Where I can see that it was the calls to Directory.GetFiles causing the paging, which makes sense, many times you'll be sitting there looking at a run wishing you could see what actual files or directories were being accessed. The Concurrency Visualizer team has you covered. By clicking on the File Operations in the Visible Timeline Profile, you get to see some seriously interesting information.
What you get are the file and directory accesses, the number of reads, writes, bytes, and the latency for those reads/writes for the zoomed section. That's some amazing detail! Many of the performance problems I've worked on for clients revolve around startup times. In all those cases trying to figure what files were being accessed at startup was nearly impossible. With Concurrency Visualization, it's now trivial to see exactly what the process accessed, but most importantly, the latency on every access. As I said at the beginning of this article, ETW had a ton of great information in it but getting at that information was never worth the effort. With Concurrency Visualizer, it's trivial!
With a name like Concurrency Visualizer, you're probably wondering where the discussion of concurrency is. Using the same program I wrote to show the Concurrency Resource Profiler, which does sync block and mutex acquisitions on two threads, I can show you the concurrency analysis. In the following screen shot, I zoomed in on one of the spots where one thread was waiting on a mutex and was able to acquire it from the other thread.
The selected area, in bright red, is where thread 3728 is blocked waiting on the mutex. You can see the call stack is showing my code has called a WaitHandle.WaitOne method blocked on the mutex. If you look closely at the thread swim channels, you see a line drawn from the end of thread 3728's synchronization section to where thread 2800 is green, or executing. The Current stack tab tells us that thread 3728 is unblocked by 2800. To prove that here's the call stack for thread 2800.
Looking at the stack, my code called Mutex.ReleaseMutex, which allows another thread to grab it. In this case, it was 3728. The call stacks are captured on the ETW events, which is why thread 2800 has the link line in the middle of its execution block. What you're seeing here is exactly how your application executed. Having spent years trying to visualize how my application works on paper it's very nice to have the real visualization right in front of you.
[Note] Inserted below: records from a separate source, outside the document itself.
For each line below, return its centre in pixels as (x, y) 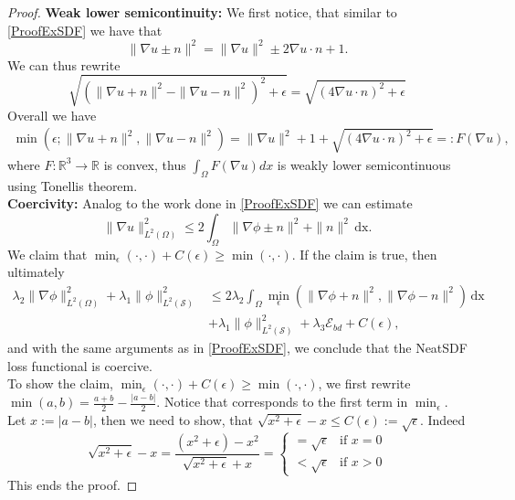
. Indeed (442, 420)
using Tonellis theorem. (73, 185)
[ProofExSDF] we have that (85, 30)
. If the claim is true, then (364, 254)
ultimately (36, 272)
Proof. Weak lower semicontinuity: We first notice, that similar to (202, 12)
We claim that (47, 254)
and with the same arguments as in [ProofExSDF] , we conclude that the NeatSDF (237, 348)
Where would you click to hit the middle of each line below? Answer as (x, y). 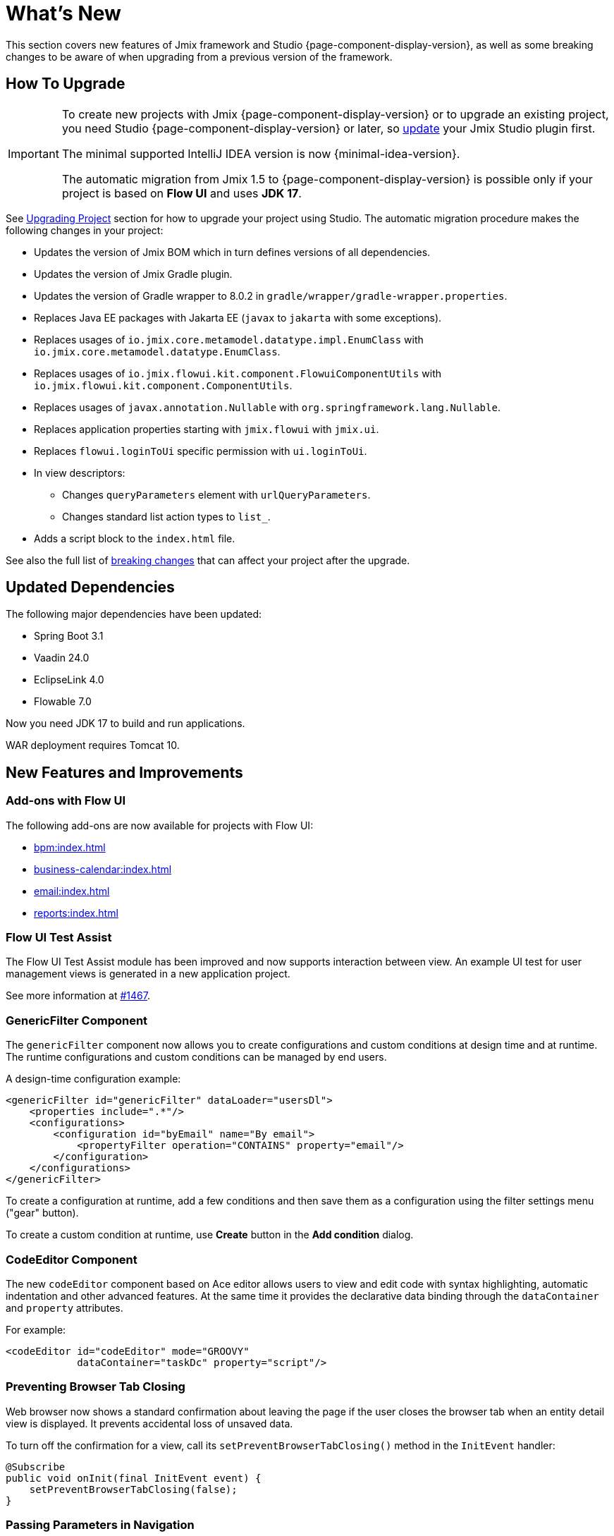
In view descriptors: (80, 473)
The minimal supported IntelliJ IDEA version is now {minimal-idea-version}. (261, 153)
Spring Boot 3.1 (69, 636)
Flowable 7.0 (63, 702)
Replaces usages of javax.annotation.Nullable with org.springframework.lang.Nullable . (267, 407)
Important (33, 153)
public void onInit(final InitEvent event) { (134, 1478)
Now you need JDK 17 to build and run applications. (125, 724)
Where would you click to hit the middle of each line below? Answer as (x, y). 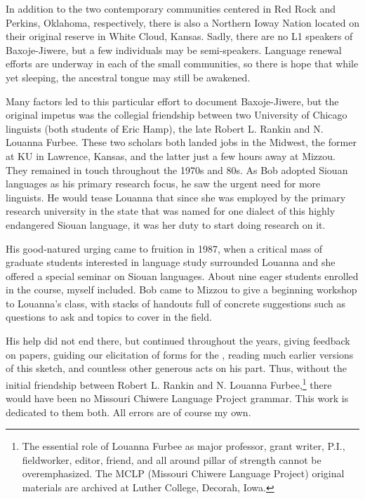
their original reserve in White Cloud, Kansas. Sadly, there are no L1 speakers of (179, 36)
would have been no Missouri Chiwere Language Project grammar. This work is (177, 398)
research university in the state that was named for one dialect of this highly (171, 211)
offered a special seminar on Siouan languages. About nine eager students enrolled (182, 275)
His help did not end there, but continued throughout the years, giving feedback (178, 341)
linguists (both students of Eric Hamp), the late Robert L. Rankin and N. (165, 128)
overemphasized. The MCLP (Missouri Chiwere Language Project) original (183, 473)
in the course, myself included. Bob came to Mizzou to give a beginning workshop (181, 290)
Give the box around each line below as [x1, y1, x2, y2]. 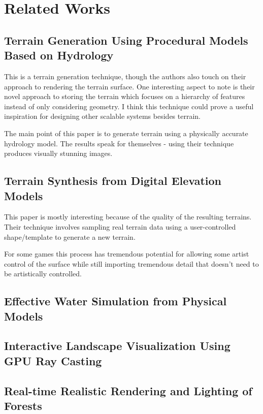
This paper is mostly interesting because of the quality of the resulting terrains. [4, 211, 252, 222]
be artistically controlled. [4, 268, 82, 279]
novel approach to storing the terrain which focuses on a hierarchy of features [4, 91, 245, 102]
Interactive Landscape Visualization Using [4, 338, 231, 354]
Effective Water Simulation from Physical [4, 293, 227, 309]
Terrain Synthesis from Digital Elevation [4, 173, 222, 188]
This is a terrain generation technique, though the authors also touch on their [4, 71, 246, 81]
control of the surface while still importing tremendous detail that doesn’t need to [4, 258, 259, 269]
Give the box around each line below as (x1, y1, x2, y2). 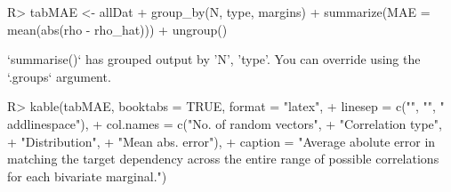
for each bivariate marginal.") (7, 166, 167, 185)
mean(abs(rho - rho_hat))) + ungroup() (7, 20, 228, 38)
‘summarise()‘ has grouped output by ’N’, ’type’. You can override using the (7, 50, 421, 68)
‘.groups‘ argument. (7, 67, 111, 85)
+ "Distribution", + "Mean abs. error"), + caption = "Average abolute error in (7, 132, 436, 150)
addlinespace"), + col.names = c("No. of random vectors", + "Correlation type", (7, 114, 442, 132)
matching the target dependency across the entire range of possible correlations (7, 149, 439, 168)
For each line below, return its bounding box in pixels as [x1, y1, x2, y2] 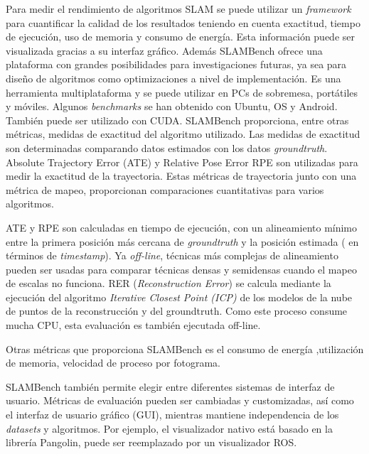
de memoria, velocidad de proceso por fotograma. [6, 355, 221, 370]
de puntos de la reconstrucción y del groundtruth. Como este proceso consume [6, 303, 348, 318]
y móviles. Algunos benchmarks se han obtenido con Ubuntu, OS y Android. [6, 99, 338, 114]
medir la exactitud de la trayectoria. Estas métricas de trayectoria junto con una [6, 168, 357, 183]
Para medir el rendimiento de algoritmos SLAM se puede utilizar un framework [6, 1, 351, 16]
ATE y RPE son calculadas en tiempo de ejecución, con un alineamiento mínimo [6, 220, 358, 234]
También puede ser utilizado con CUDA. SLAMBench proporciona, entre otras [6, 112, 349, 127]
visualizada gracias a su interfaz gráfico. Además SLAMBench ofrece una [6, 43, 323, 58]
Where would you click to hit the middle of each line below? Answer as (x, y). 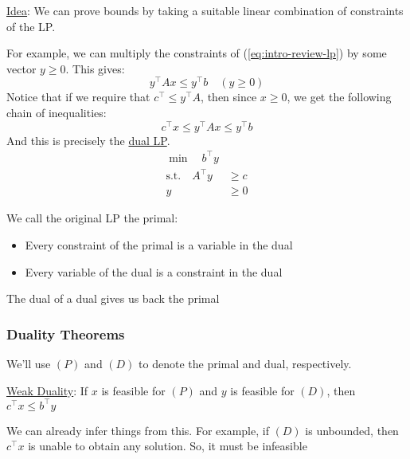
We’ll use (29, 363)
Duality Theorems (66, 333)
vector (21, 68)
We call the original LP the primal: (92, 218)
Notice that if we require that (78, 97)
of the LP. (31, 26)
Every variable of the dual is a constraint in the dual (154, 271)
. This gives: (95, 68)
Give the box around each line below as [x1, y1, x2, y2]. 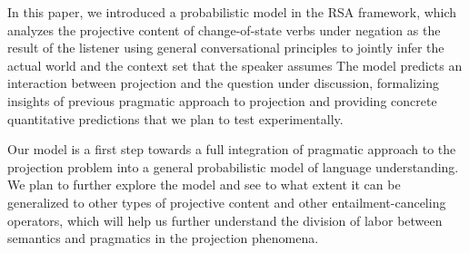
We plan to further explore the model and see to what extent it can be [7, 175, 401, 194]
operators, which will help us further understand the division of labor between [7, 210, 443, 229]
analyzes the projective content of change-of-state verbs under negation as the [7, 20, 441, 39]
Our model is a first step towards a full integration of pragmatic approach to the [7, 140, 456, 159]
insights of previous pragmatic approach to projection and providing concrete [7, 91, 437, 110]
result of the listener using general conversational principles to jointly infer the [7, 38, 444, 57]
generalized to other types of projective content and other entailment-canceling [7, 192, 446, 211]
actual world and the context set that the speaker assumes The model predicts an [7, 55, 463, 74]
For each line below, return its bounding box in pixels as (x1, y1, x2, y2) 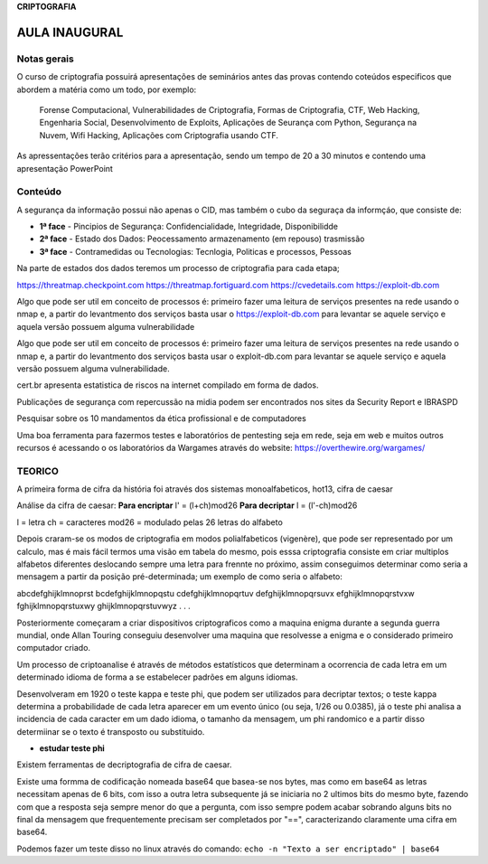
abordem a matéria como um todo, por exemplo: (16, 84, 197, 95)
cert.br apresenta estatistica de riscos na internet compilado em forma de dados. (16, 380, 319, 390)
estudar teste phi (39, 743, 106, 754)
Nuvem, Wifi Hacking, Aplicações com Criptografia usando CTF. (39, 129, 279, 140)
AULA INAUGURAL (16, 24, 124, 40)
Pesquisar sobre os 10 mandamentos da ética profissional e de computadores (16, 413, 306, 424)
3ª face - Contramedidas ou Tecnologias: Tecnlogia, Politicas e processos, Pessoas (39, 246, 352, 257)
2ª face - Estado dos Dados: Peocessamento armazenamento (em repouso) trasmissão (39, 233, 365, 244)
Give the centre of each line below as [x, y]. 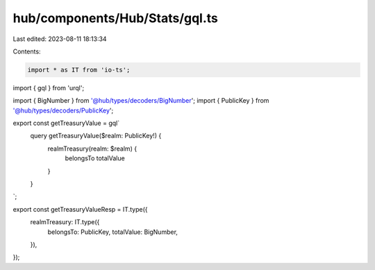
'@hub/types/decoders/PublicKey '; [63, 110]
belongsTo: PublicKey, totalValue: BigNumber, [113, 232]
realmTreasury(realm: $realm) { [92, 149]
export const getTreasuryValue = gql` [66, 123]
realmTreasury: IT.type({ [65, 222]
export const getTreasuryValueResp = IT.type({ [80, 209]
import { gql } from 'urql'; [49, 87]
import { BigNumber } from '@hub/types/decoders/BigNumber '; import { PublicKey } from [141, 101]

It's always wonderful to see new insights to your application and Concurrency Visualizer shows you views you've never seen before. I know many of you are going to be surprised by your I/O and threading! The great news is that Concurrency Visualizer, which is part of the Visual Studio 2010 Premium and Ultimate SKUs, is available to everyone today because it could care less what version of the CLR or MFC or anything your application is using. All data analysis takes place through ETW so you can tell Concurrency Visualizer to run against your binaries today. Please give the Concurrency Visualizer team your feedback when you do. Also, see the team's blog and Hazim Shafi's blog for more info. Now get out there and fix your problems with Concurrency Visualizer!